Expect a fair bit of trial and error. Web scraping is not straightforward and not for the faint of heart. It is a last resort.
There are a lot of online resources for using Git and GitHub. Here is a good one to start with An Intro to Git and GitHub for Beginners (Tutorial).
There are a lot of Python references available. I used Learn Python the Hard Way and Automate the Boring Stuff with Python when I was first learning. I like the challenges on HackerRank to practice. The discussion on each challenge is great for seeing how other people approach the problem and to ask questions. The free beginner lesson on DataQuest are also great if you are just starting out or want more practice.
Ethics: I encourage you to google the ethics of web scraping and read a bit about it before plunging into scraping.
Check out this GitHub Repo with a tutorial for writing your first scraper. Jackie Kazil, of PyLadies DC and Women Data Scientists DC, contributed to the project.
Scrapy is a Python library that provides an application framework for scraping.
In June, David Eads from the NPR Visuals Team made a blog post on Useful Scraping Techniques. It is pretty amazing. He presented it at PyData DC so check back at that link for a recording of his talk (they should be posted by Thanksgiving). In the mean time, you can check out his slides.

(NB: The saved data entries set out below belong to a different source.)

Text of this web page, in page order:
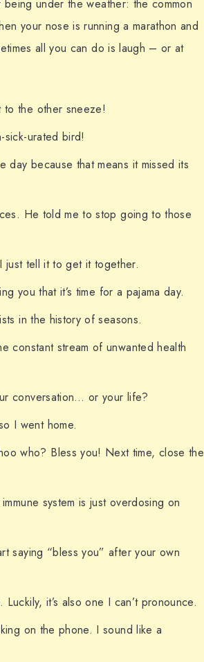
under the weather: the common
your nose is running a marathon and
all you can do is laugh – or at
the other sneeze!
urated bird!
day because that means it missed its
He told me to stop going to those
tell it to get it together.
you that it’s time for a pajama day.
in the history of seasons.
constant stream of unwanted health
conversation… or your life?
I went home.
who? Bless you! Next time, close the
system is just overdosing on
saying “bless you” after your own
it’s also one I can’t pronounce.
on the phone. I sound like a
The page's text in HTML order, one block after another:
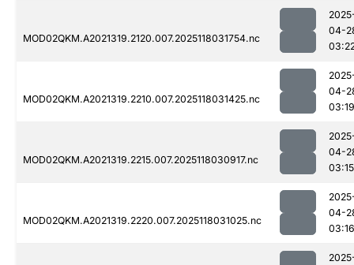
MOD02QKM.A2021319.2120.007.2025118031754.nc
04-
MOD02QKM.A2021319.2210.007.2025118031425.nc
04-
03:19
MOD02QKM.A2021319.2215.007.2025118030917.nc
04-
03:15
MOD02QKM.A2021319.2220.007.2025118031025.nc
04-
03:16
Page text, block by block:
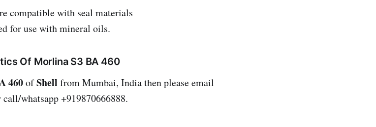
compatible with seal materials
for use with mineral oils.
Of Morlina S3 BA 460
460ofShell from Mumbai, India then please email
call/whatsapp +919870666888.
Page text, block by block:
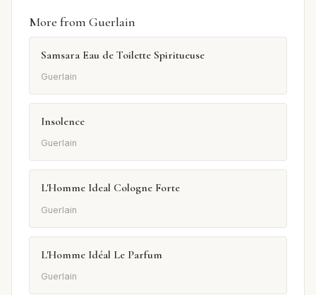
More from Guerlain
Samsara Eau de Toilette Spiritueuse
Guerlain
Insolence
Guerlain
L'Homme Ideal Cologne Forte
Guerlain
L'Homme Idéal Le Parfum
Guerlain
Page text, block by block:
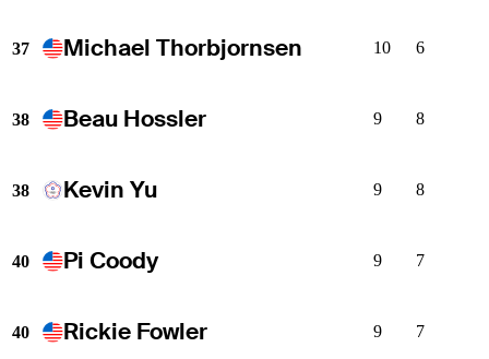
37 Michael Thorbjornsen 10 6
38 Beau Hossler 9 8
38 Kevin Yu 9 8
40 Pi Coody 9 7
40 Rickie Fowler 9 7
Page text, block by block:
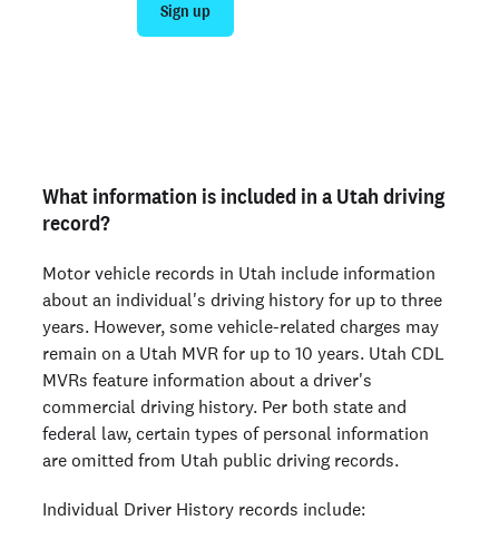
Sign up
What information is included in a Utah driving
record?
Motor vehicle records in Utah include information
about an individual's driving history for up to three
years. However, some vehicle-related charges may
remain on a Utah MVR for up to 10 years. Utah CDL
MVRs feature information about a driver's
commercial driving history. Per both state and
federal law, certain types of personal information
are omitted from Utah public driving records.
Individual Driver History records include:
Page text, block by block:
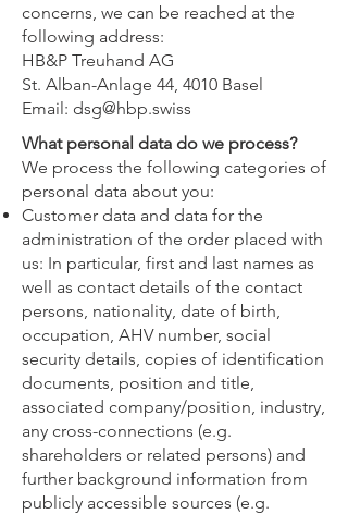
concerns, we can be reached at the
following address:
HB&P Treuhand AG
St. Alban-Anlage 44, 4010 Basel
Email: dsg@hbp.swiss
What personal data do we process?
We process the following categories of
personal data about you:
Customer data and data for the
administration of the order placed with
us: In particular, first and last names as
well as contact details of the contact
persons, nationality, date of birth,
occupation, AHV number, social
security details, copies of identification
documents, position and title,
associated company/position, industry,
any cross-connections (e.g.
shareholders or related persons) and
further background information from
publicly accessible sources (e.g.
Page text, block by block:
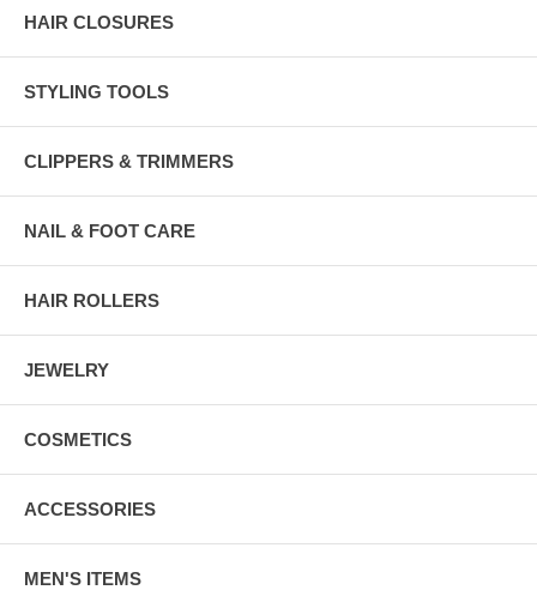
HAIR CLOSURES
STYLING TOOLS
CLIPPERS & TRIMMERS
NAIL & FOOT CARE
HAIR ROLLERS
JEWELRY
COSMETICS
ACCESSORIES
MEN'S ITEMS
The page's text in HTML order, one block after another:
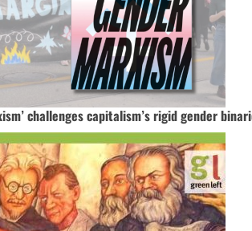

You can find my initial DOH scraping efforts on my GitHub. I am attempting to build a sustainable scraper through Code for DC. If you want to help, come to a meetup
I created this presentation using Jupyter Notebook and reveal.js. It is being hosted as a GitHub Project Page. I found a few resources out there for how to do this such as Presentation slides with Jupyter Notebook and Deploy reveal.js slideshow on github-pages.